== EXERCISE PROMPT ==
From the records below, please print only the lines from the one containing "ENVIRONMENT [87, 1621]" through the one containing "pixels as (x, y)", both included. Skip the pictures.

== DATASET RECORDS ==
━━━━━━━━
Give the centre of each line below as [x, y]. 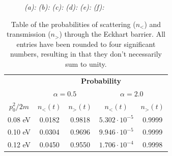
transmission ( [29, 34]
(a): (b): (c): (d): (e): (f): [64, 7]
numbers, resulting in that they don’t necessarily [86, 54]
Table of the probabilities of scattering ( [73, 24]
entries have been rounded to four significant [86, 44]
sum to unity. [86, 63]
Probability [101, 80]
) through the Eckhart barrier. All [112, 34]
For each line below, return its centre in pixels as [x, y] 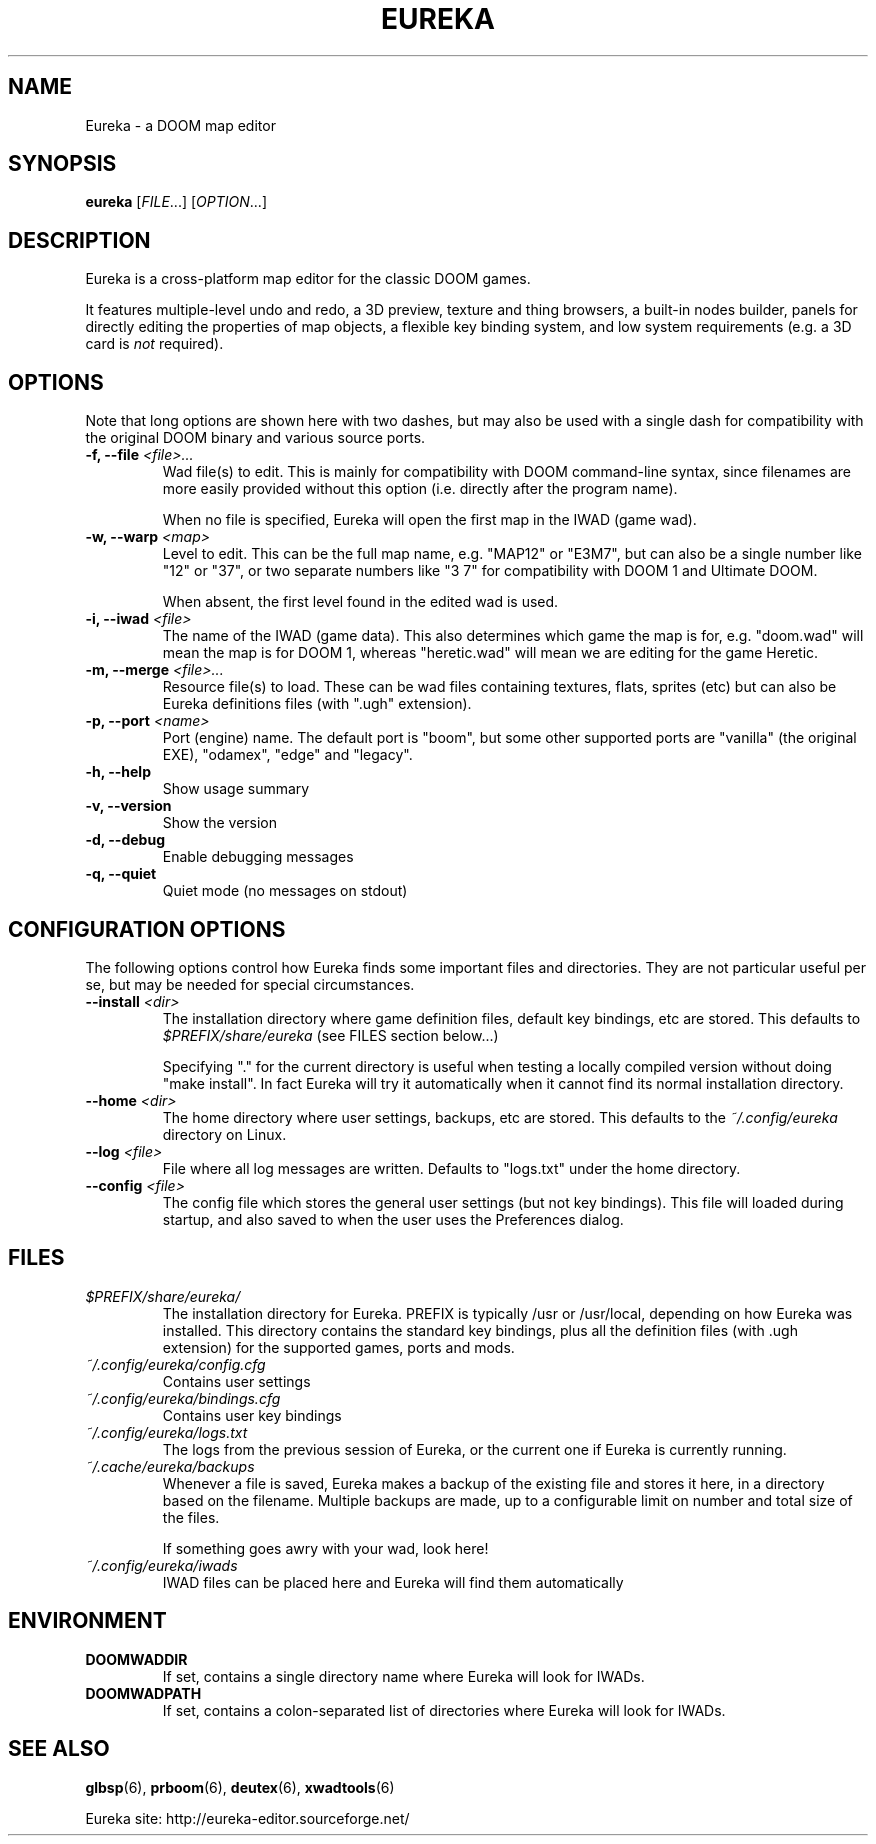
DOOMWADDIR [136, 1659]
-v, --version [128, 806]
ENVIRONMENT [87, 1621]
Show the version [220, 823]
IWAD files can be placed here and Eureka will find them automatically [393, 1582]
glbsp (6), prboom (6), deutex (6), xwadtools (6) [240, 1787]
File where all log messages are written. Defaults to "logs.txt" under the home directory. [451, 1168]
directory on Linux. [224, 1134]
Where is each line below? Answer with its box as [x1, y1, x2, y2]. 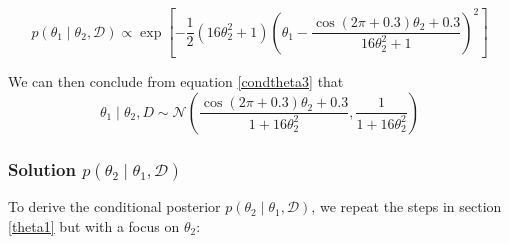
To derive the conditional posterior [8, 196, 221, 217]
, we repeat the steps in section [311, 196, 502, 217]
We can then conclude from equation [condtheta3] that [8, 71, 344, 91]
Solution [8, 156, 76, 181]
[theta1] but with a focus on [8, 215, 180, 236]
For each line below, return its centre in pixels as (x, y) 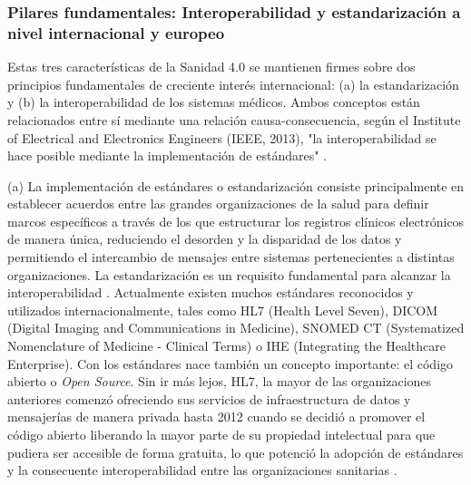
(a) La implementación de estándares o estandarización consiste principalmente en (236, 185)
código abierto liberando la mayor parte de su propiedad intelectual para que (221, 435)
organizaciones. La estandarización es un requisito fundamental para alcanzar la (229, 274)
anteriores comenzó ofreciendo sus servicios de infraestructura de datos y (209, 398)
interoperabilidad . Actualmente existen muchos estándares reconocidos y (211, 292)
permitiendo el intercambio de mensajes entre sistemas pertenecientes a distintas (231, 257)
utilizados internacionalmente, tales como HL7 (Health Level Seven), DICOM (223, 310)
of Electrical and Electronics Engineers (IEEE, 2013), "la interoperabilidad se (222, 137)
━━━━━━━━
== TASK RESULT ==
ENVIRONMENT [87, 1621]
Show the version [220, 823]
IWAD files can be placed here and Eureka will find them automatically [393, 1582]
glbsp (6), prboom (6), deutex (6), xwadtools (6) [240, 1787]
File where all log messages are written. Defaults to "logs.txt" under the home directory. [451, 1168]
directory on Linux. [224, 1134]
Where is each line below? Answer with its box as [x1, y1, x2, y2]. 
To derive the conditional posterior [8, 196, 221, 217]
, we repeat the steps in section [311, 196, 502, 217]
We can then conclude from equation [condtheta3] that [8, 71, 344, 91]
Solution [8, 156, 76, 181]
[theta1] but with a focus on [8, 215, 180, 236]
For each line below, return its centre in pixels as (x, y) 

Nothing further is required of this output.